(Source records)
◆ ◆ ◆ ◆ ◆

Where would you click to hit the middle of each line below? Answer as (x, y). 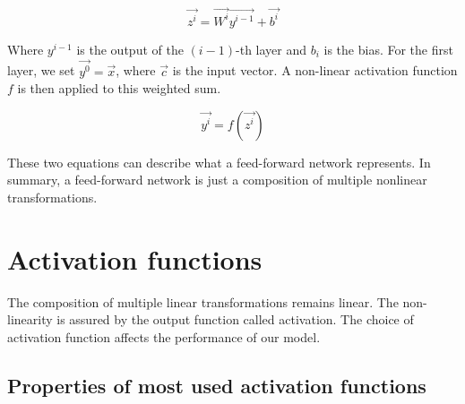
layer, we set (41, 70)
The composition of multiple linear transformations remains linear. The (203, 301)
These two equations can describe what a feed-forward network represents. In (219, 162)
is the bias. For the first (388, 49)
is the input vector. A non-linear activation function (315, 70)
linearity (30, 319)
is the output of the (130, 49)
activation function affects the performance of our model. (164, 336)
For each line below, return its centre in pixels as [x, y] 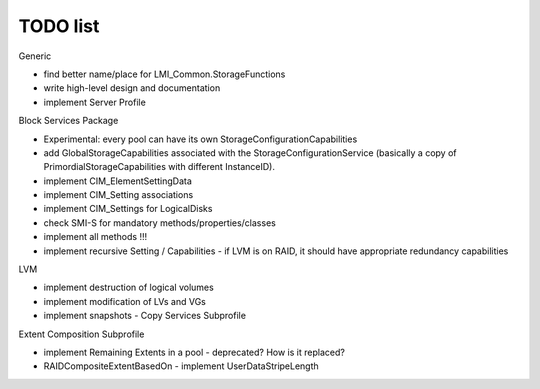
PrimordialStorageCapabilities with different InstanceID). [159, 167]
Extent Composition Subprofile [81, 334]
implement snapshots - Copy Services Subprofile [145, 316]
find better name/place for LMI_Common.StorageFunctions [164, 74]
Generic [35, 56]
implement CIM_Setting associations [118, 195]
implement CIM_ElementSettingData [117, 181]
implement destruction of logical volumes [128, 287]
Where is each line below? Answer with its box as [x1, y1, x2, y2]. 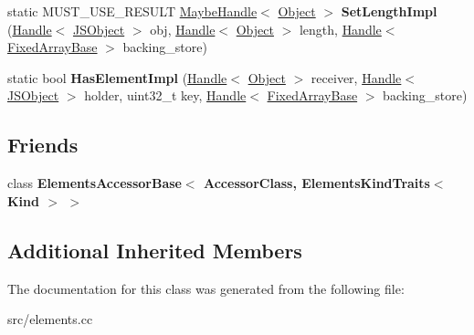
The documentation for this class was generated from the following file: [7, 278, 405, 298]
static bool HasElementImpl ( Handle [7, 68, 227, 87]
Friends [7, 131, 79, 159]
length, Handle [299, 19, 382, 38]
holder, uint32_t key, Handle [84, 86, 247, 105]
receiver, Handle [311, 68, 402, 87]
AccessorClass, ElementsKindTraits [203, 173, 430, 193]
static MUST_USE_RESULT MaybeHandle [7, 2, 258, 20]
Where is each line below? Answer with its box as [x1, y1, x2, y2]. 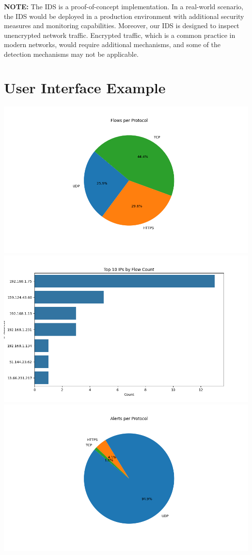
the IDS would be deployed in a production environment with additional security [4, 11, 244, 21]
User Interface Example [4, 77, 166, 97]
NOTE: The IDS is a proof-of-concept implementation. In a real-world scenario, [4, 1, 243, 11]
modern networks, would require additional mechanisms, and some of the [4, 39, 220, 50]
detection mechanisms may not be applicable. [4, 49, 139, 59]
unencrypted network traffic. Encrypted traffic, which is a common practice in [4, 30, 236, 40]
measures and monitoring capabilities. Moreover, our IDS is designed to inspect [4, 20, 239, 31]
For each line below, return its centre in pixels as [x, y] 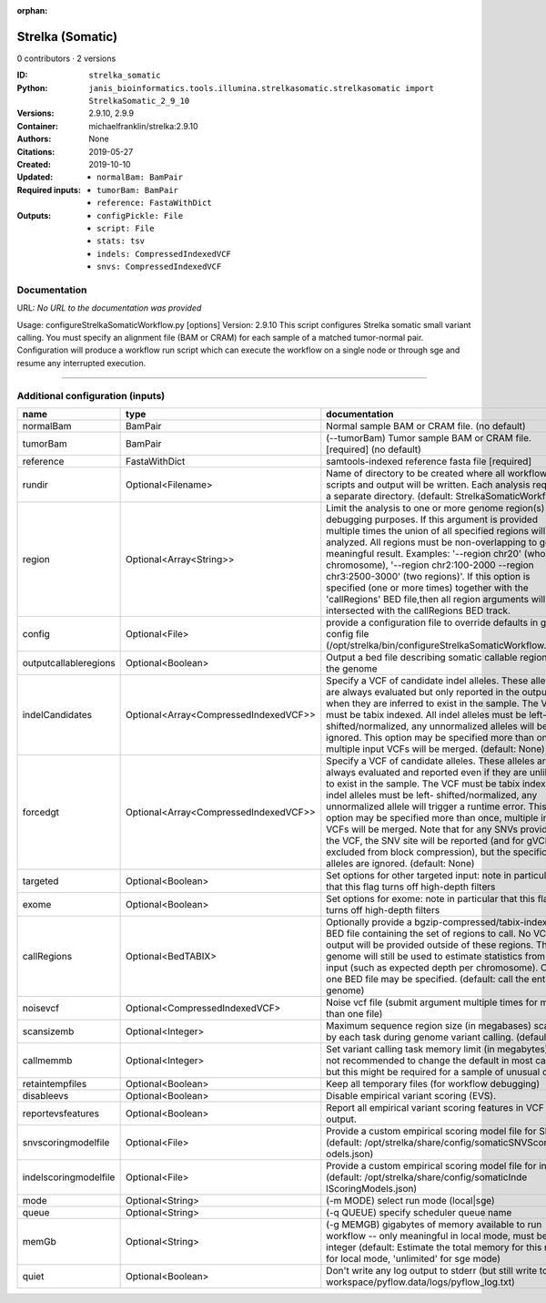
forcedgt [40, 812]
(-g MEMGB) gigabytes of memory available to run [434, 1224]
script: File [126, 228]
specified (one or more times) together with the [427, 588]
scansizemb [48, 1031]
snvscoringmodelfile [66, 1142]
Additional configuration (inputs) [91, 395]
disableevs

◆ ◆ ◆ ◆ ◆

_Task instructions_
Repeat all of the records verbatim, leaving out the pictures.

_Task response_
Where would you click to hit the middle of each line below? Answer as (x, y). 
layer, we set (41, 70)
The composition of multiple linear transformations remains linear. The (203, 301)
These two equations can describe what a feed-forward network represents. In (219, 162)
is the bias. For the first (388, 49)
is the input vector. A non-linear activation function (315, 70)
linearity (30, 319)
is the output of the (130, 49)
activation function affects the performance of our model. (164, 336)
For each line below, return its centre in pixels as [x, y] 
PrimordialStorageCapabilities with different InstanceID). [159, 167]
Extent Composition Subprofile [81, 334]
implement snapshots - Copy Services Subprofile [145, 316]
find better name/place for LMI_Common.StorageFunctions [164, 74]
Generic [35, 56]
implement CIM_Setting associations [118, 195]
implement CIM_ElementSettingData [117, 181]
implement destruction of logical volumes [128, 287]
Where is each line below? Answer with its box as [x1, y1, x2, y2]. 
The documentation for this class was generated from the following file: [7, 278, 405, 298]
static bool HasElementImpl ( Handle [7, 68, 227, 87]
Friends [7, 131, 79, 159]
length, Handle [299, 19, 382, 38]
holder, uint32_t key, Handle [84, 86, 247, 105]
receiver, Handle [311, 68, 402, 87]
AccessorClass, ElementsKindTraits [203, 173, 430, 193]
static MUST_USE_RESULT MaybeHandle [7, 2, 258, 20]
Where is each line below? Answer with its box as [x1, y1, x2, y2]. 
the IDS would be deployed in a production environment with additional security [4, 11, 244, 21]
User Interface Example [4, 77, 166, 97]
NOTE: The IDS is a proof-of-concept implementation. In a real-world scenario, [4, 1, 243, 11]
modern networks, would require additional mechanisms, and some of the [4, 39, 220, 50]
detection mechanisms may not be applicable. [4, 49, 139, 59]
unencrypted network traffic. Encrypted traffic, which is a common practice in [4, 30, 236, 40]
measures and monitoring capabilities. Moreover, our IDS is designed to inspect [4, 20, 239, 31]
For each line below, return its centre in pixels as [x, y] 
forcedgt [40, 812]
(-g MEMGB) gigabytes of memory available to run [434, 1224]
script: File [126, 228]
specified (one or more times) together with the [427, 588]
scansizemb [48, 1031]
snvscoringmodelfile [66, 1142]
Additional configuration (inputs) [91, 395]
disableevs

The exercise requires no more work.